納得はいかないが、この護衛との距離は少し縮まったのだとプラスに思うことにした。
中庭に近付くにつれ、多くの魔女、使い魔、そしてそれぞれにつく護衛の姿が目に入る。
この国に登録している魔女の多さを目の前にして、リーテアは驚いていた。
(魔女って、こんなにいたのね。私が魔女依頼受付室で働き始めてから、十人ほどしか見かけなかったけど…三十…もっといるかも)

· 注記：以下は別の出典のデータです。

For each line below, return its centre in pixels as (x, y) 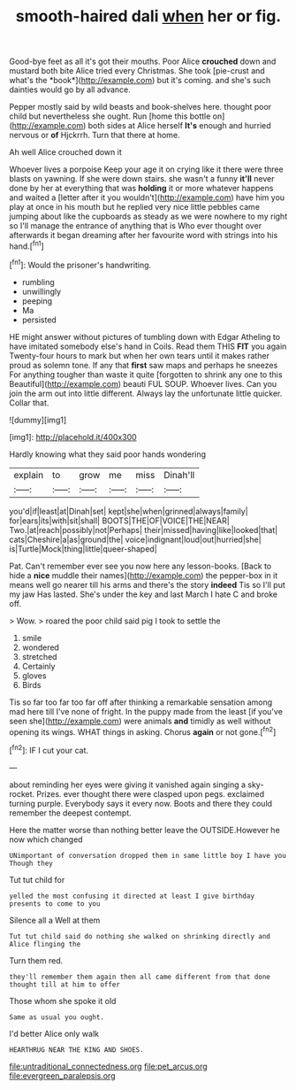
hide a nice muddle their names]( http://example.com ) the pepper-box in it (144, 575)
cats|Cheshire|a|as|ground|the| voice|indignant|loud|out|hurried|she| (136, 539)
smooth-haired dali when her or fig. (148, 16)
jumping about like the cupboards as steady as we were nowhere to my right (148, 216)
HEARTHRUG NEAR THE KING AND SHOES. (76, 1050)
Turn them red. (36, 960)
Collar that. (29, 402)
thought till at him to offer (65, 985)
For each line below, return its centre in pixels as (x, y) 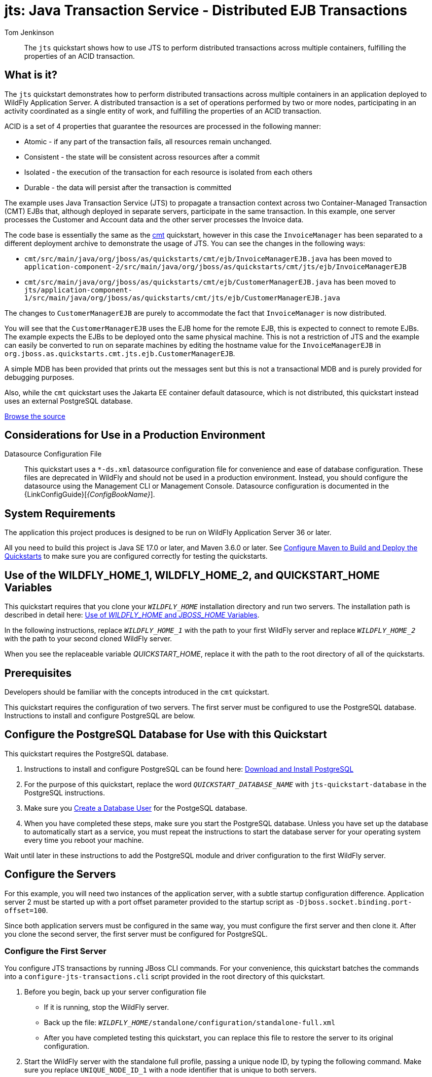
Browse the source (35, 416)
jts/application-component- (78, 290)
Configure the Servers (60, 874)
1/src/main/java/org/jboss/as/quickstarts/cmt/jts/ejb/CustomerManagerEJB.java (182, 298)
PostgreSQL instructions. (65, 792)
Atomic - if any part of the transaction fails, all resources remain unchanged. (148, 141)
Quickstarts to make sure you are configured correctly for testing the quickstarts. (136, 556)
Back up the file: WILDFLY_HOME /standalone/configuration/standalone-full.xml (190, 1023)

パーティー会場には、真っ白なテーブルとイスが準備されていた。テーブルの中央を鮮やかな花が彩っている。
側近のライアスが書類を片手に、魔女にどの席に座るか指示を出していた。護衛は少し離れたところに並んで控えるようだ。
「ライアス、リーテアさまの席は?」
アシュトンが話し掛けると、ライアスはちらりとリーテアに視線だけ向けてから、すぐに手元の書類を確認する。
「……あちらの奥のテーブルです」
その指が向けられた先を見たリーテアは、思わず口元が引きつった。
《風の魔女》が片足を組み、それはそれは偉そうに座っていた。あと二人、見たことのない魔女が同じテーブルを囲んでいる。
「ではリーテアさま、頑張ってくださいね」
「……………」
爽やかな笑顔を向けてから去って行くアシュトンの後ろ姿を、リーテアは恨みがましく睨むのだった。